Privacy? – Does it exist online?
August 7, 2006 by Jason Bean
Filed under Computers
One of the items that’s definitely changed over the course of years on this earth is the concept of privacy. Used to be, the only way for personal news to spread about someone was if you shared a secret with someone that didn’t understand the concept of secrets.
Nowadays however it’s a whole different story isn’t it? With the recent news that AOL accidentally shared the browsing habits of its almost 700,000 subscribers, it seems you can’t do anything anymore without thinking someone else noticing, even though it took over a week for this to be noticed.
The link to the actual file, containing searches done by users whose personal ID are replaced with random numbers, is no longer available.

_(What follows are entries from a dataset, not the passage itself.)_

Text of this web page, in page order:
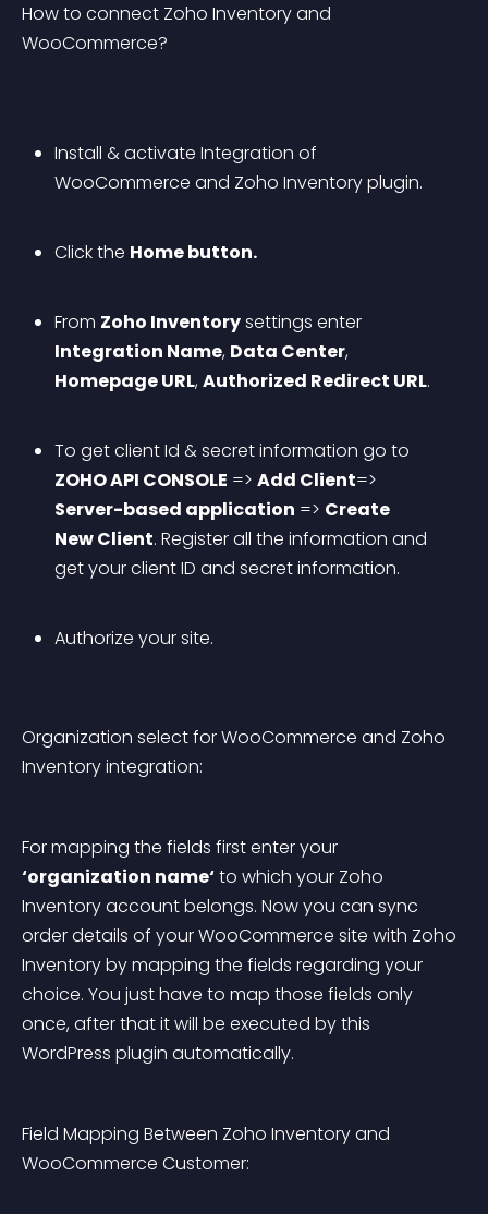
How to connect Zoho Inventory and
WooCommerce?
Install & activate Integration of
WooCommerce and Zoho Inventory plugin.
Click the Home button.
From Zoho Inventory settings enter
Integration Name, Data Center,
Homepage URL, Authorized Redirect URL.
To get client Id & secret information go to
ZOHO API CONSOLE => Add Client=>
Server-based application => Create
New Client. Register all the information and
get your client ID and secret information.
Authorize your site.
Organization select for WooCommerce and Zoho
Inventory integration:
For mapping the fields first enter your
‘organization name‘ to which your Zoho
Inventory account belongs. Now you can sync
order details of your WooCommerce site with Zoho
Inventory by mapping the fields regarding your
choice. You just have to map those fields only
once, after that it will be executed by this
WordPress plugin automatically.
Field Mapping Between Zoho Inventory and
WooCommerce Customer:
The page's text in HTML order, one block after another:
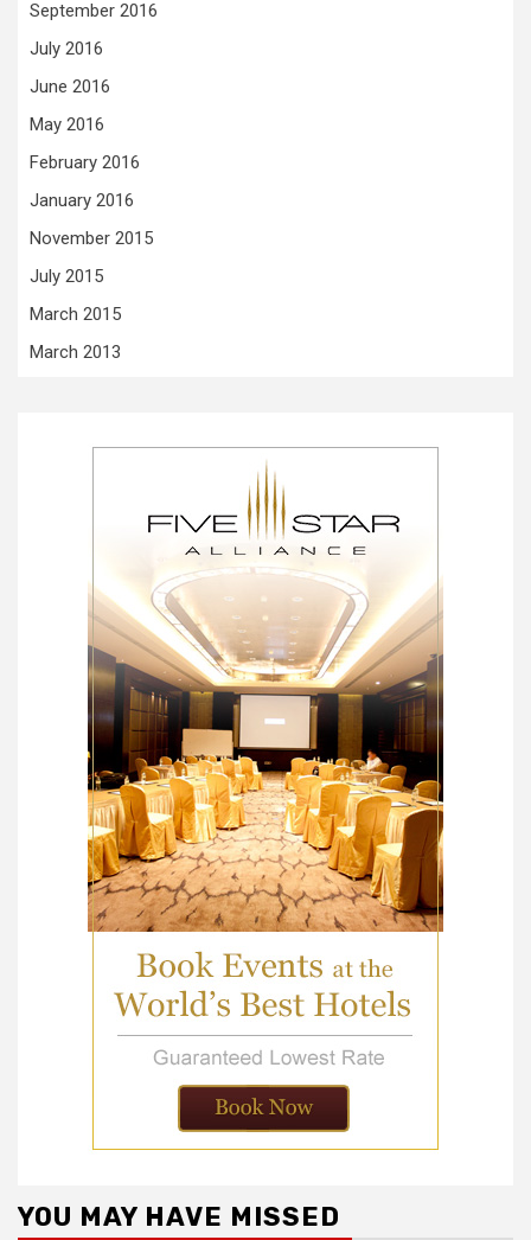
September 2016
July 2016
June 2016
May 2016
February 2016
January 2016
November 2015
July 2015
March 2015
March 2013
YOU MAY HAVE MISSED
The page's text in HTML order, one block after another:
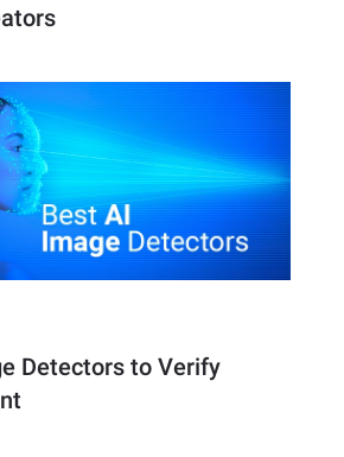
Detectors to Verify
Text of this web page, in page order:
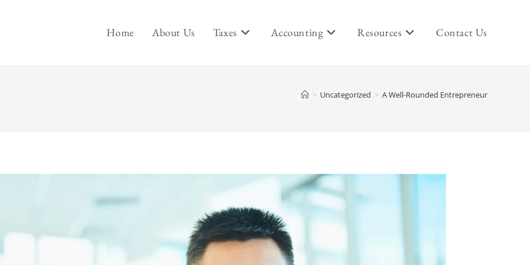
Home About Us Taxes Accounting Resources Contact Us
> Uncategorized > A Well-Rounded Entrepreneur
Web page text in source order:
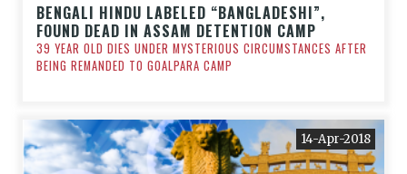
BENGALI HINDU LABELED “BANGLADESHI”,
FOUND DEAD IN ASSAM DETENTION CAMP
39 YEAR OLD DIES UNDER MYSTERIOUS CIRCUMSTANCES AFTER
BEING REMANDED TO GOALPARA CAMP
14-Apr-2018
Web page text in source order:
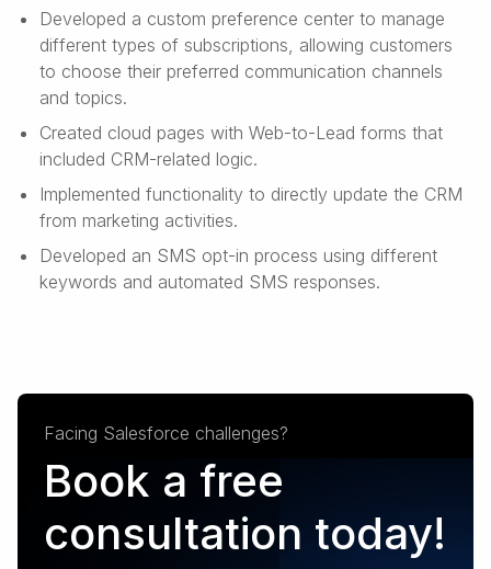
Developed a custom preference center to manage
different types of subscriptions, allowing customers
to choose their preferred communication channels
and topics.
Created cloud pages with Web-to-Lead forms that
included CRM-related logic.
Implemented functionality to directly update the CRM
from marketing activities.
Developed an SMS opt-in process using different
keywords and automated SMS responses.
Facing Salesforce challenges?
Book a free
consultation today!
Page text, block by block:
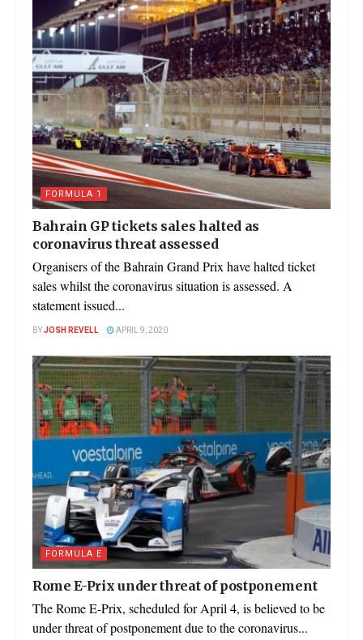
FORMULA 1
Bahrain GP tickets sales halted as
coronavirus threat assessed
Organisers of the Bahrain Grand Prix have halted ticket
sales whilst the coronavirus situation is assessed. A
statement issued...
BYJOSH REVELL APRIL 9, 2020
FORMULA E
Rome E-Prix under threat of postponement
The Rome E-Prix, scheduled for April 4, is believed to be
under threat of postponement due to the coronavirus...
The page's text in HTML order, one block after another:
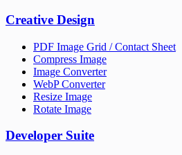
Creative Design
PDF Image Grid / Contact Sheet
Compress Image
Image Converter
WebP Converter
Resize Image
Rotate Image
Developer Suite
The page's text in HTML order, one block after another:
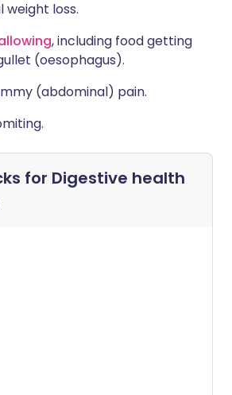
weight loss.
, including food getting
(oesophagus).
(abdominal) pain.
for Digestive health
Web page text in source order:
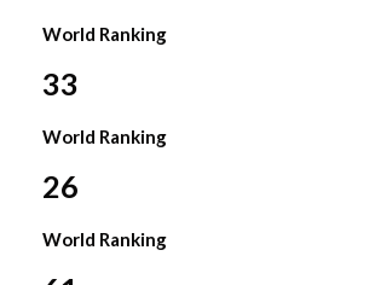
World Ranking
33
World Ranking
26
World Ranking
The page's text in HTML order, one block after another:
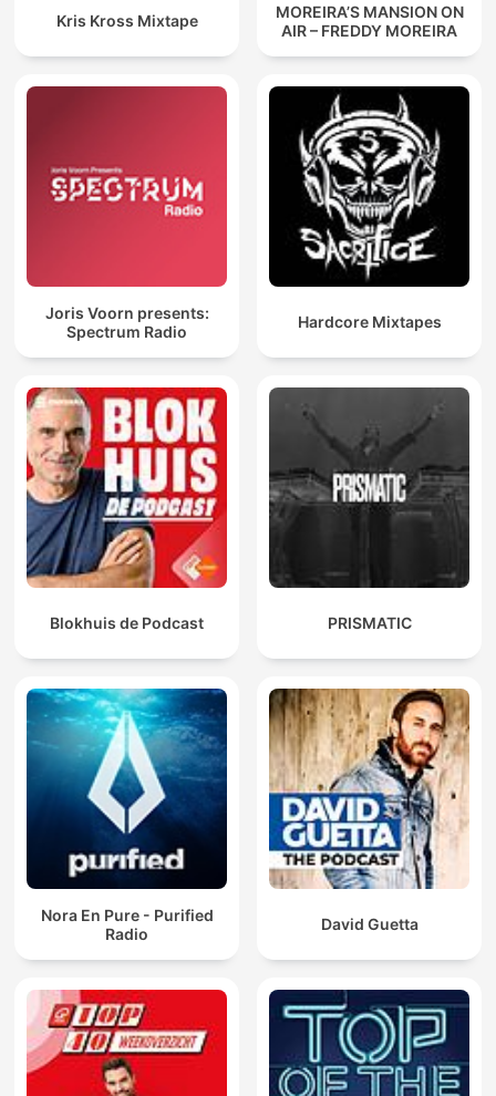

“This was a screw-up, and we’re angry and upset about it,” Andrew Weinstein, an AOL spokesman, said. “It was an innocent-enough attempt to reach out to the academic community with new research tools, but it was obviously not appropriately vetted, and if it had been, it would have been stopped in an instant.”
Should we really expect privacy online though? The information released by AOL were the actually search patterns from a group of users. The only identification that was changed and replaced with a numeric identifier was the screenname.
Even though the internet is accessed from our private homes (most of the time), should the internet itself be considered private? Should we even try to segment access location to privacy? Should the internet be considered private if I access it from home or a personal computer on my own personal internet access. What if I access it from a personal computer while sitting in Starbucks? Does it matter if I’m on a business computer and using their access?
If the internet is just a collection of otherwise publicly available content, is it any different than going to the library? I would never assume that I could go into a library and check-out a bunch of books on terrorism, bomb-making, murder, etc., and not think at least the librarian, someone looking at the same shelf of books, or the management staff would be able to know my check-out history.